Authors

  1. Sibbald, R. Gary BS, MD, FRCPC (Med) (Derm), FAPWCA, MEd
  2. Contreras-Ruiz, Jose MD
  3. Coutts, Patricia RN, IIWCC
  4. Fierheller, Marjorie RN, BScN
  5. Rothman, Arthur MSc, EdD
  6. Woo, Kevin MSc, RN, PhD(C), ACNP, GNC(C)

Abstract

BACKGROUND: Healing of venous leg ulcers (VLUs) is often stalled despite compression therapy. Increased bacterial burden and chronic inflammation are 2 factors that may prevent these chronic VLUs (CVLUs) from healing. There is evidence that nanocrystalline silver dressings may reduce bacterial levels, decrease the chronic inflammatory response, and thus promote wound healing.

 

OBJECTIVE: To determine the effects of a nanocrystalline silver barrier dressing on wound microflora, wound inflammation, and healing in CVLUs.

 

METHOD: Stalled VLUs in 15 patients were managed using nanocrystalline silver dressings under 4-layer compression bandages.
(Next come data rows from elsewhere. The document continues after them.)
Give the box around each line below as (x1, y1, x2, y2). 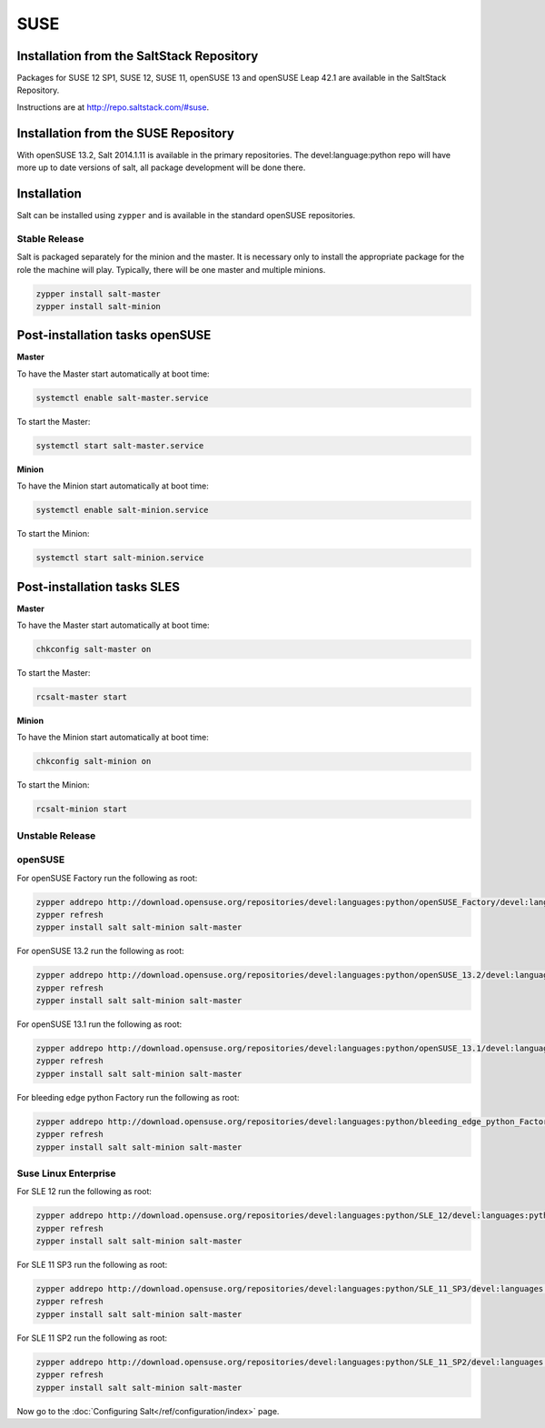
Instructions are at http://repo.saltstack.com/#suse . (16, 101, 209, 113)
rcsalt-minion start (35, 804, 127, 814)
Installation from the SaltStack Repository (16, 48, 259, 64)
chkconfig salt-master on (35, 644, 152, 654)
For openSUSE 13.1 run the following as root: (16, 1019, 183, 1030)
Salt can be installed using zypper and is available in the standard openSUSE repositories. (16, 210, 356, 221)
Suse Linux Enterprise (16, 1167, 116, 1180)
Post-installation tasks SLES (16, 578, 181, 595)
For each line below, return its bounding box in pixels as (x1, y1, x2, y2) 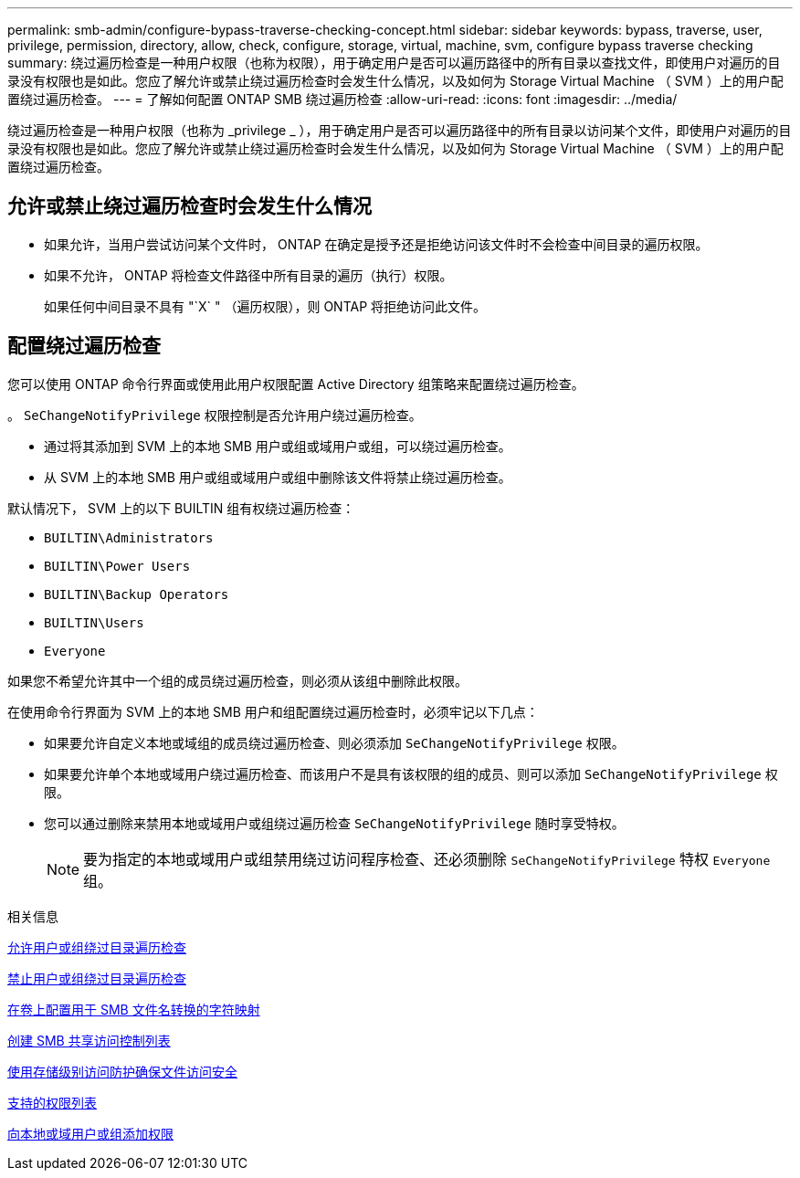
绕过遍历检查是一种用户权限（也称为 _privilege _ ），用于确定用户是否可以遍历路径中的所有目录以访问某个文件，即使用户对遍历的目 (7, 122, 792, 138)
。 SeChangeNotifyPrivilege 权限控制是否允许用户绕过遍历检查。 (7, 406, 422, 423)
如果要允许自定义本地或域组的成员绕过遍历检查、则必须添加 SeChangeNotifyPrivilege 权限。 (44, 734, 625, 751)
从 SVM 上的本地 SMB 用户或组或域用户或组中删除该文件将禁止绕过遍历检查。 (44, 468, 511, 485)
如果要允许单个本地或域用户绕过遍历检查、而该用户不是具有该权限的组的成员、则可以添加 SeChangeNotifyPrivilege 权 (44, 765, 778, 782)
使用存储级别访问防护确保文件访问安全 (7, 1063, 237, 1079)
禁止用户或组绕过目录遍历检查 (7, 970, 186, 986)
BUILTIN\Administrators (44, 530, 214, 545)
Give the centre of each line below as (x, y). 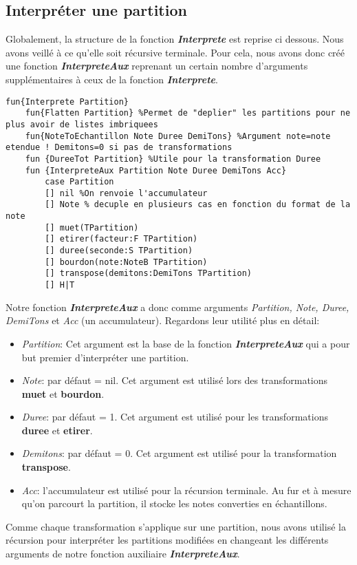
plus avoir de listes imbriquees (82, 124)
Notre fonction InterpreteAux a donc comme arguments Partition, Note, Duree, (177, 307)
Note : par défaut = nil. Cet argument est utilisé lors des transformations (175, 380)
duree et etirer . (57, 430)
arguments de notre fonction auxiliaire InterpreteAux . (123, 554)
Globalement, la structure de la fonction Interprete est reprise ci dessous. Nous (175, 39)
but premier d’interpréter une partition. (105, 357)
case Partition (79, 182)
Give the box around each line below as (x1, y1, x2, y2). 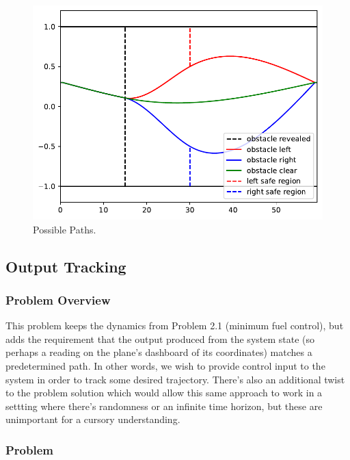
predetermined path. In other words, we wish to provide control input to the (5, 358, 325, 372)
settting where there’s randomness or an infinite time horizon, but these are (5, 398, 323, 413)
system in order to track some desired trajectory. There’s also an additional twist (5, 372, 345, 386)
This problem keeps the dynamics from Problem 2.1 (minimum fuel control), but (5, 318, 344, 333)
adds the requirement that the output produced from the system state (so (5, 331, 315, 346)
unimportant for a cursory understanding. (5, 412, 180, 426)
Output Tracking (5, 255, 126, 277)
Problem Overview (5, 291, 111, 308)

Paired skin biopsies at baseline and at an average of study week 6.5 were analyzed for bacteria and inflammatory infiltrates. Serum silver levels were monitored, and wound healing was assessed using planimetry.

 

RESULTS: VLUs in 4 patients healed, and 8 other patients completed the 12-week study. There was a significant reduction in the log10 total bacterial count between baseline and final biopsies (P = .011). Greater numbers of lymphocytes were associated with an increased reduction of ulcer size at week 6.5 and final assessment at week 12 (P < .05). Heavy neutrophilic infiltration in skin biopsies at week 6.5 was associated with high bacterial counts and delayed healing (P = .037). The median reduction in ulcer surface area for all patients was 83.5%. Serum silver levels increased slightly, but values were within the normal range.

 

CONCLUSION: A nanocrystalline silver dressing combined with 4-layer bandaging was safe and successful in promoting healing in stalled CVLUs. Healing was associated with a reduction in wound bacteria and neutrophilic inflammation with an associated persistent or high lymphocyte count, as determined by wound biopsy.